Dsm V’e(Mental Bozuklukların Tanısal ve Sayımsal El Kitabı) göre; yaşanan durumun panik atak kriterlerini karşılaması için, şiddetli kalp çarpıntısı, terleme ,titreme, nefes almada güçlük, boğulma hissi, bedende karıncalanma ve uyuşma, kontrolü kaybetme korkusu, ölüm korkusu, kendine yabancılaşma gibi belirtilerin ortaya çıkması gerekmektedir. Ancak bir durumun panik atak olarak tanımlanabilmesinin en önemli belirleyicisinin beklenmedik bir anda ortaya çıkması olduğu belirtilmektedir (Cebeci, 2021).
Panik atak, farklı psikiyatrik hastalıklarda ortaya çıkabilmektedir. Kendi başına bir tanı olmamakla birlikte, özellikle anksiyete bozuklukları kümesi içerisindeki panik bozukluğun tanı kritelerinde önemli bir belirleyicidir. Ataklar yineleyici nitelikteyse ve kişide tekrar atak geçirme korkusuna kaçınma davranışları eşlik etmeye başladıysa bu durum panik bozukluğun varlığına işaret edebilir.
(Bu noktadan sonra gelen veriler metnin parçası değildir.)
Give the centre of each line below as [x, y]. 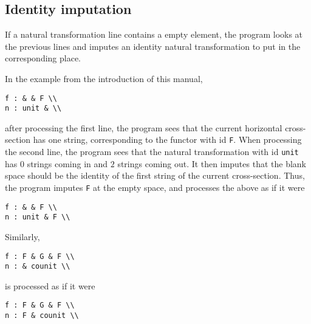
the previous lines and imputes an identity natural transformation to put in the [153, 46]
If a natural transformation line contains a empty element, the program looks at [154, 34]
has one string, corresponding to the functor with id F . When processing [167, 140]
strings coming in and [67, 163]
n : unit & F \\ [38, 217]
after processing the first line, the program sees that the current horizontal [144, 127]
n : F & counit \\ [42, 316]
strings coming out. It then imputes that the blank [212, 163]

Panik Atağın Olası Nedenleri
Panik atağın olası nedenleri şu şekilde sıralanabilir: biyolojik etmenler, genetik, travmatik yaşam deneyimleri, kişinin olayları yorumlama şekli ve bilişsel esnekliğinin zayıf oluşu, öfke vb.duyguların ifade edilmesi konusunda yaşanan güçlük ve savunma mekanizmalarının işlevini yerine getiremeyişi (Bayram, 2014). Ancak bunların genel geçer nedenler olmadığı, kişinin öyküsüne bakılması gerektiği unutulmamalıdır.
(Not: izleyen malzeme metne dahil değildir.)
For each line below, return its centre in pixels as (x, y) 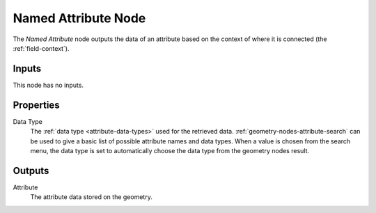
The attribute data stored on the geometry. (91, 197)
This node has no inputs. (48, 85)
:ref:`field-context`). (41, 48)
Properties (36, 105)
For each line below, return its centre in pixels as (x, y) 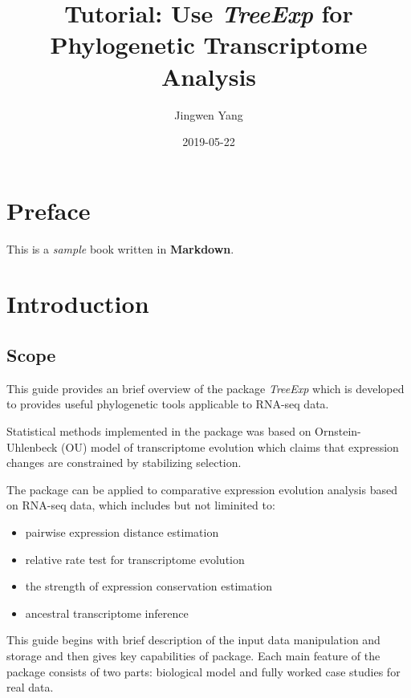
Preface (49, 210)
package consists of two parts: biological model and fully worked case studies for (203, 671)
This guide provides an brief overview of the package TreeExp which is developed (205, 388)
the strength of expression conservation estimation (149, 586)
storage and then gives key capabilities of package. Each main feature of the (193, 655)
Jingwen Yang (209, 114)
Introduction (78, 304)
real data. (30, 687)
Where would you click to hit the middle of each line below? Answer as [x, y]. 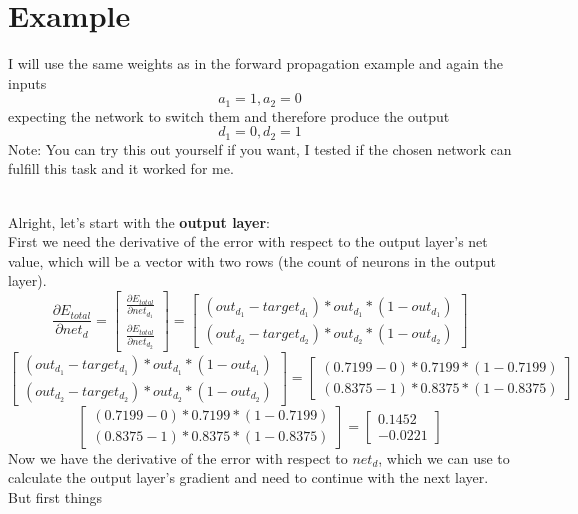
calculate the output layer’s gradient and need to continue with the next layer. [248, 477]
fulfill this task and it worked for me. [121, 168]
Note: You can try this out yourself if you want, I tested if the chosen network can [260, 148]
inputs [27, 82]
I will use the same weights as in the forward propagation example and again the [256, 63]
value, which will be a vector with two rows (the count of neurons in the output [252, 260]
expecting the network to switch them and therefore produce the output [229, 115]
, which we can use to [444, 457]

Panik Atağın Sosyal Yaşama Etkisi
Yineleyici panik ataklar geçiren, panik bozukluk tanısı almış ya da panik atağın eşlik ettiği farklı bir psikiyatrik tanısı olan kişilerde, ataklar kişinin sosyal yaşamdan çekilmesine neden olabilmektedir. Atak geçirme korkusuyla kişi, sosyal ortamlara girmekten kaçınabilir. Yaşamını kendini güvende hissettiği sayılı yerle sınırlandırabilir. Kolaylıkla yardım alabileceği, kendini güvende hissettiği yerler dışındaki yerlere gitmekten kaçınıp, izole bir yaşamın içerisinde kalabilir. Tüm bunların sonucunda kişi, kendisini sosyal yaşamdan çekebilir. Bu da bağımsızlaşmasını ve benliğini inşa etmesini engeller. Özetle bu kısır bir döngünün varlığını gösterir. Çünkü panik atağın olası nedenlerinden biri de bağımsızlaşma ve ayrılmada yaşanan güçlüklerdir. Kişi, çoğunlukla bağımsız olamadığı, kendini ortaya koyamadığı ve özerkleşemediği için atak geçirir, atak geçirdiği için de ayrılmaktan daha fazla korkar ve ötekilere bağımlı hale gelir. İlaç tedavisi ve psikoterapiyle kişinin yaşam kalitesinin artması oldukça mümkündür. Bunun için, geç kalınmadan destek alınmalı ve ruh sağlığı uzmanlarına başvurulmalıdır.
Uzm. Psk. Dnş. Miralem Gür
Kaynakça:
Bayram, S.(2014). Panik bozukluk tanılı hastalar ve birinci dereceden yakınlarında anksiyete duyarlılık indeksi, aleksitimi ve yaşam kalitesi ilişkisi. Tıpta Uzmanlık Tezi, Erciyes Üniversitesi, Kayseri.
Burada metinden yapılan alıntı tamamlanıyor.